Bei den Mandatsträgern hat sich die CSU ebenfalls keine Quote auferlegt. Auf die Wahllisten setzt die Partei zwar zunehmend Frauen; die meisten Abgeordneten werden aber direkt gewählt. Und bei der Nominierung der Direktkandidaten setzen sich meist die Männer durch. So kommt es, dass in der Landtagsfraktion nur 21 Prozent Frauen sitzen, in der CSU-Landesgruppe im Deutschen Bundestag 17 Prozent. Auf 24 CSU-Oberbürgermeister kommt gerade einmal eine Oberbürgermeisterin.
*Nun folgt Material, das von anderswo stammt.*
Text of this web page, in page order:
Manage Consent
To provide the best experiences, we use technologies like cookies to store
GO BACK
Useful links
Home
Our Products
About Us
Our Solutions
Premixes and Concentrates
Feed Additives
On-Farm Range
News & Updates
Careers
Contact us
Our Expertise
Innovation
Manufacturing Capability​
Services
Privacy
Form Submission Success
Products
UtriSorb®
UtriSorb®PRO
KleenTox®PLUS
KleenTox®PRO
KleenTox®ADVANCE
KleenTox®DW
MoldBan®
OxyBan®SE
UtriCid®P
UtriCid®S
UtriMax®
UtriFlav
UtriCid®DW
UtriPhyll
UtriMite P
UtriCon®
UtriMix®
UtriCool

Seehofer selbst ist acht Jahre nach Einführung der Quote nicht zufrieden. Dass er ein wichtiges Zukunftsthema für die CSU angestoßen hat, das nun sein Nachfolger Markus Söder auf seiner Agenda hat, ist nur ein geringer Trost. “Heute muss ich leider feststellen, dass Frauen nur im Umfang der Quote in Vorstände einziehen”, sagte er kürzlich in einem Interview in der Welt am Sonntag. Im Landtag und Bundestag seien sogar noch weniger Frauen als nach den vorherigen Wahlen.  

Horst Seehofer hat eine ganz besondere Gabe. Wie wohl kein anderer Politiker ist der 69-Jährige ein Menschenfischer. Im persönlichen Gespräch gelingt es ihm, selbst Kritiker für sich einzunehmen, sie immer wieder auch von seinen Positionen zu überzeugen. Gerade in einer Partei wie der CSU, die möglichst viele Wählerinteressen hinter sich vereinen will, ist das besonders wertvoll.
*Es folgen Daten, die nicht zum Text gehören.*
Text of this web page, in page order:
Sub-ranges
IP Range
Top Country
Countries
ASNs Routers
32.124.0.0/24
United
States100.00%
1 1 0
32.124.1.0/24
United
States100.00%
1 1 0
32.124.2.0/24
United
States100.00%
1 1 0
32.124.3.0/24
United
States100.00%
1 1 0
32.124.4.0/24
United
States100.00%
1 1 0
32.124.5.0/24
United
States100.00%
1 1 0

Denn wie verheerend sich eine von oben verordnete Basta-Politik auf die Partei und letztlich auf die Wahlergebnisse auswirkt, konnte man in den letzten Stoiber-Jahren erleben. Nachdem er bei der Bundestagswahl 2002 als Kanzlerkandidat gegen Gerhard Schröder (SPD) verloren hatte, setzte er eine hektische und rabiate Reformpolitik durch – über die Köpfe der Bürger hinweg.
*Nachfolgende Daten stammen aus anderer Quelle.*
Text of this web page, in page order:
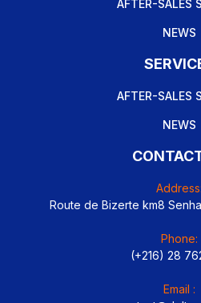
AFTER-SALES
NEWS
AFTER-SALES
NEWS
Address:
Route de Bizerte km8
Phone:
(+216) 28
Email :
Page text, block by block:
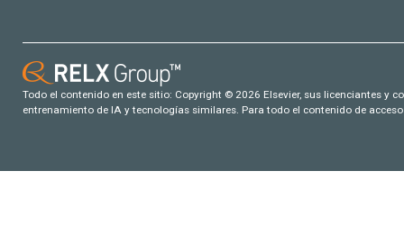
Todo el contenido en este sitio: Copyright © 2026 Elsevier, sus licenciantes y
entrenamiento de IA y tecnologías similares. Para todo el contenido de
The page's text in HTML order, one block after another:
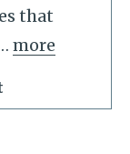
that
more
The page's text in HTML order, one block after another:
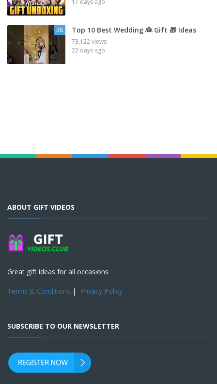
17 days ago
38 Top 10 Best Wedding 👰 Gift 🎁 Ideas
73,122 views
22 days ago
ABOUT GIFT VIDEOS
Great gift ideas for all occasions
Terms & Conditions | Privacy Policy
SUBSCRIBE TO OUR NEWSLETTER

Das will Seehofer ändern. Noch vor seiner Wahl zum Parteichef kündigt er an, dass es mit ihm ein Basta nicht mehr geben werde. Ein Instrument zum besseren Dialog soll die Mitgliederbefragung sein, für die die CSU auf dem Parteitag 2010 stimmt. Auf allen Ebenen der Partei können nun zu Sach- und Personalfragen Befragungen stattfinden, “wenn ein Drittel der nachgeordneten Verbände dies beantragen oder der Vorstand die Durchführung mit absoluter Mehrheit beschließt”. So ist es im “Leitbild2010plus” nachzulesen. Durchschlagskraft hat diese Idee nicht. Die erste Mitgliederbefragung findet im Oktober 2016 zu der Frage statt, ob sich die CSU für Volksentscheide auf Bundesebene einsetzen soll.

Im politischen Alltag konnte allerdings vom Ende der Basta-Politik keine Rede sein. Gegen den erbitterten Widerstand in der Partei stoppte Seehofer den Donauausbau und ließ die Pläne für eine dritte Startbahn am Münchner Flughafen für Jahre auf Eis legen. Es dürfte spannend werden, welchen Weg Seehofers Nachfolger Markus Söder einschlagen wird. Der verspricht auch mehr Dialog und einen anderen Ton. So wie Seehofer am Anfang.